Biaya Pilkada dan Partisipasi Publik

Oleh: A Eko Cahyono

Wartawan Harian Ekonomi NERACA

Pemilihan kepala daerah (Pilkada) yang berbiaya tinggi banyak terjadi di Indonesia, tak terkecuali di DKI Jakarta, yang menelan biaya sekitar Rp254 miliar. Putara pertama menyedot dana negara Rp199 miliar, dan putaran kedua sekitar Rp55 miliar. Sementara jumlah pemilih DKI Jakarta mencapai 6.996.951 orang.

Adapun komposisi penduduk DKI Jakarta sebagai berikut, Jawa 35,16%, Betawi 27,65%, Sunda 15,27%, Tionghoa 5,53%, Batak 3,61%, Minang 3,18%%, Melayu 1,62%, Lainnya 7,9%. Karena itu terpilihnya Jokowi-Ahok secara perhitungan quick count perlu diawasi program kerja mereka ke depan, jangan sampai mubazir hasil pilihan rakyat tersebut.

Tidak ada jarang terjadi "selingkuh" kepentingan antara kepala daerah dan pengusaha, yang merupakan dampak dari tingginya biaya politik dan inefisiensi birokrasi. Kepala daerah yang terpilih merupakan hasil dari biaya tinggi yang dikeluarkan selama pilkada. Memang harus diakui demokrasi memerlukan biaya tinggi, walau hasilnya belum tentu memuaskan.

Yang jelas elit politik harus memberi apresiasi dan mengucapkan terima kasih kepada masyarakat Jakarta yang telah ikut memilih dan datang ke TPS. Warga Jakarta kini sudah cerdas dan berfikir rasional. Jadi perlu diingat, kemenangan Jokowi-Ahok adalah kemenangan mutlak rakyat Jakarta, bukan kemenangan partai.

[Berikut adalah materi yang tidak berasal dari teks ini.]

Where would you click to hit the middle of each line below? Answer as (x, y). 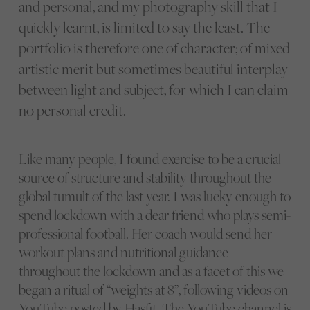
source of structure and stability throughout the (145, 177)
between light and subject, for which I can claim (153, 90)
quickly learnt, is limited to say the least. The (144, 28)
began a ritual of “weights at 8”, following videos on (153, 289)
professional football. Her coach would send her (145, 233)
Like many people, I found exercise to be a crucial (149, 158)
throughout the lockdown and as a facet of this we (151, 271)
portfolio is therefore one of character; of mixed (154, 48)
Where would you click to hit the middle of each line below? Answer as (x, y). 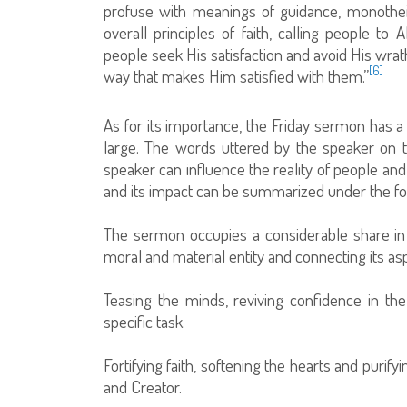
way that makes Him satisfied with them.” (236, 75)
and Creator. (143, 386)
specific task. (144, 321)
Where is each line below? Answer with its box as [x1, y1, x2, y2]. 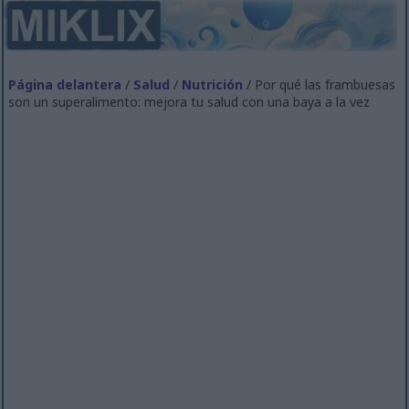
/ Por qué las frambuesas [243, 75, 396, 93]
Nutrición [182, 75, 244, 93]
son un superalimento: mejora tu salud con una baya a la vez [8, 92, 371, 110]
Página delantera [8, 75, 122, 93]
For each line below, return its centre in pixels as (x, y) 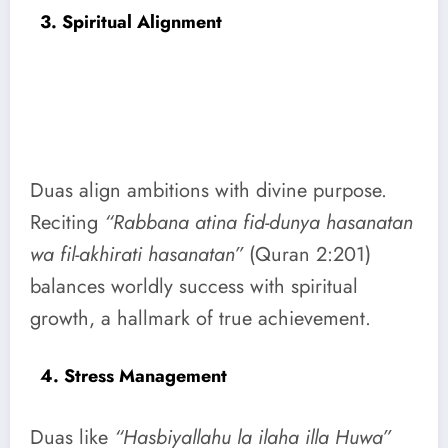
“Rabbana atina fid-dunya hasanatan (258, 223)
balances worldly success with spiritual (194, 287)
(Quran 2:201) (307, 255)
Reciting (67, 223)
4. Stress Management (133, 376)
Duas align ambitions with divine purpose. (208, 191)
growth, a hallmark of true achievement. (200, 319)
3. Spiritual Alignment (131, 21)

Oleh karena itu pasangan Jokowi-Ahok diminta memiliki komitmen tinggi untuk membangun Jakarta menjadi lebih baik dan lebih banyak bekerja, untuk membangun Jakarta ketimbang banyak berwacana dan bicara.

Hasil hitung cepat yang dilakukan sejumlah lembaga survei dan media menyimpulkan pasangan Jokowi-Ahok memperoleh suara sekitar 54% serta pasangan Fauzi Bowo-Nachrowi Ramli mendapat suara sekitar 46%. Tidak jauh berbeda dengan hasil putaran pertama waktu lalu.

Intinya, baik yang kalah maupun yang menang harus berani menyampaikan rasa terima kasih kepada seluruh masyarakat DKI atas dukungan yang telah diberikan dalam Pilkada kemarin. Karena mereka sudah mampu menciptakan suasana yang tertib, lancar, jujur, adil dan tanpa masalah apa pun. Siapa pun yang menjadi pemenang Pilkada DKI kali ini tidak berdampak negatif di masyarakat Jakarta.

Apalagi semua ingin bergerak bersama-sama, bersatu dalam kebersamaan. Pun begitu Jokowi tetap tak boleh arogan dan harus tetap rendah hati dan sopan. Para pendukung juga tidak boleh melakukan konvoi.

Seluruh aparat keamanan juga telah bekerja dengan baik dan maksimal. Karena situasi dan kondisi Kamtibmas pencoblosan pemilihan Cagub dan Cawagub (Pilgub) DKI Jakarta putaran kedua, relatif aman dan terkendali. Memang publik masih menantikan pengumuman resmi dari KPUD DKI.

Wajar juga diberikan apresiasi kepada Kapolda Metro Jaya dan jajarannya, yang sudah bekerja bersama warga Jakarta yang mengikuti pencoblosan Pilgub putaran kedua tanpa kejadian yang berarti. Apalagi hingga saat ini belum ada laporan dari TPS-TPS yang menyangkut soal gangguan keamanan yang membuat situasi Kamtibmas terganggu.

Jumlah aparat kepolisian yang diterjunkan saat Pilgub kemarin mencapai 16.608 personil guna mengamankan Jakarta, dan menjaga sejumlah TPS dan obyek vital yang bertujuan agar Jakarta tetap aman dan terkendali. Petugas juga cekatan dalam mengamankan kotak suara dari tingkat kecamatan hingga tingkat provinsi. Selamat terpilihnya Jokowi-Ahok sebagai Gubernur/Wagub DKI yang baru!